Yesterday was Natalie's first day of kindergarten. She was so anxious to go. She got a good nights sleep and woke right at 7. She was so business-like when she got up. She put in her breakfast request, "something special like this egg (meaning a hard-boiled egg) and zuchinni bread," and knowing exactly what she wanted to wear, she got dressed right away. She was ready in 15 minutes so we had 45 minutes to bounce around and wait. Charlie and I walked with Natalie to the bus stop across the street and we anxiously waited another 10+ minutes. I was feeling fine about it all, I was very excited for her too! Before the bus came, I hugged her and told her how proud I was of her. I was being all sentimental-like but her eyes wouldn't even meet mine as they were darting around looking for the bus. So I'm not sure she heard a single word I said! And then it came. She wouldn't kiss me because of all the other kids there and she hardly said 'good-bye'. She just walked away from me and climbed those big stairs without ever looking back. And Charlie and I began to cry.
She was out of my control! I wanted to make sure she would have somewhere to sit. I wanted to experience all of this new stuff with her. But I couldn't!
At first Charlie was holding out his arms saying, "Naynay" and I was snapping pictures. Then Charlie put his head in my shoulder and that's when we started to cry. The bus driver asked if we were going to be alright and we laughed about it. She shut the door and drove away with my baby. And as the bus pulled away I noticed Ruby standing in the driveway crying for her sister, too.

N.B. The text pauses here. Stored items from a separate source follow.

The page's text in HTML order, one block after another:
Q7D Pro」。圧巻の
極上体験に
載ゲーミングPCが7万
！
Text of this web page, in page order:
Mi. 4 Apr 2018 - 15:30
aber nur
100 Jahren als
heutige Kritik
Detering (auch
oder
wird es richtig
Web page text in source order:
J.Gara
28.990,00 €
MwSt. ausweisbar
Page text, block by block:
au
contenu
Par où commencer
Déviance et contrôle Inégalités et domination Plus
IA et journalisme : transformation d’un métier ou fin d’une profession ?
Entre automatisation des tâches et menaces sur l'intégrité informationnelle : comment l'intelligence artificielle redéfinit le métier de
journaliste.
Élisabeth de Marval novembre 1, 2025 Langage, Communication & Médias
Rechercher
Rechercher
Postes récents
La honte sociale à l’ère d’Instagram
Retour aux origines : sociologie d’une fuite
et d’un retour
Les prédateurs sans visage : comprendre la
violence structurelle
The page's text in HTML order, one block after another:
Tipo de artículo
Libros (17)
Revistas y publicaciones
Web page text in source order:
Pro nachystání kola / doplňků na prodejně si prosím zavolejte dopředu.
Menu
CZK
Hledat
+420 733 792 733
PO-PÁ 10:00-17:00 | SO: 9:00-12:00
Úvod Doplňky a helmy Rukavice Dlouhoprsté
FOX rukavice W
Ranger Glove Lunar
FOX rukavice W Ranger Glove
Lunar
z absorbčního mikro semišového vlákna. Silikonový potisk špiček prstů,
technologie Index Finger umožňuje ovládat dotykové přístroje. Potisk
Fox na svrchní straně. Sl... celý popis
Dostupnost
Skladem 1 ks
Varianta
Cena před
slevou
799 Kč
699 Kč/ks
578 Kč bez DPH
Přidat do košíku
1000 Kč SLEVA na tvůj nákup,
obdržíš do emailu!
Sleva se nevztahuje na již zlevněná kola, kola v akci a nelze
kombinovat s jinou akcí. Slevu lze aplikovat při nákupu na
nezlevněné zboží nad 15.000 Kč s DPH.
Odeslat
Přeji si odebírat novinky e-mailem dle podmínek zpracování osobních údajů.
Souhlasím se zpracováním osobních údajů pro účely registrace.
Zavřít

We missed Natalie that day. I don't think any of us quite knew what to do. So Ruby and Charlie chose to fight while I walked around biting my nails and looking at Natalie's schedule for the day. Seriously, the day was kind of a blur. I got nothing done that day...didn't lift a finger for anything (except to chew on it!).
But soon it was time for the bus to arrive. She came off the bus like she had been a bus-rider all her life. She has such a quiet confidence about her! She acted nonchalant about the day and I couldn't get much out of her. Gradually throughout the night, she revealed more about her day to us. Some boy killed a cricket at recess (jerk!) and Natalie was upset about it. She ate lunch with Briella and drank all of her chocolate milk. She sat with Molly (one of our 'babysitters in training') on the bus, and she had a cupcake. She made a friend, too, but couldn't remember her name. She said that when she got off the bus at school, she wasn't sure where to go so she stood there and "waited for someone to get me". And someone did! I just wish so badly I could watch her throughout the day! In her backpack was a nice/corny little poem for us parents. I was quickly skimming through it but towards the end, it actually made me cry and laugh in spite of myself. It said something about that it's hard for us to let her go but that she (the teacher) will love her as her own while Natalie is in her care.
My mom took us to the Soft Spot to celebrate and then it was time for Natalie to shower and get to bed. I hardly got anytime with my Natalie Jane that day and she'd be leaving me again tomorrow. That will take some getting used to.
I read this out of my 'Jesus Calling' devotional book this morning (the 2nd day of school) and I feel like it totally coincided with this new school adventure. It read: 'Entrust your loved ones to me; release them into My protective care. They are much safer with Me than in your clinging hands. If you let a loved one become an idol in your heart, you endanger that one-as well as yourself..... I detest idolatry, even in the form of parental love. When you release loved ones to Me, you are free to cling to My hand. As you entrust others into My care, I am free to shower blessings on them.' I know that it is no coincidence that that was my reading for the day. That is what I want, for God to be in control of Natalie's life as well as the rest of my family. And I want to cling to His hand and for Him to shower blessings on them all.
So it's another milestone in Natalie's life. Another first that has come and gone. But I'm so excited for her to learn and grow and experience this new stage of life. Even if it means I have to let her go a little more.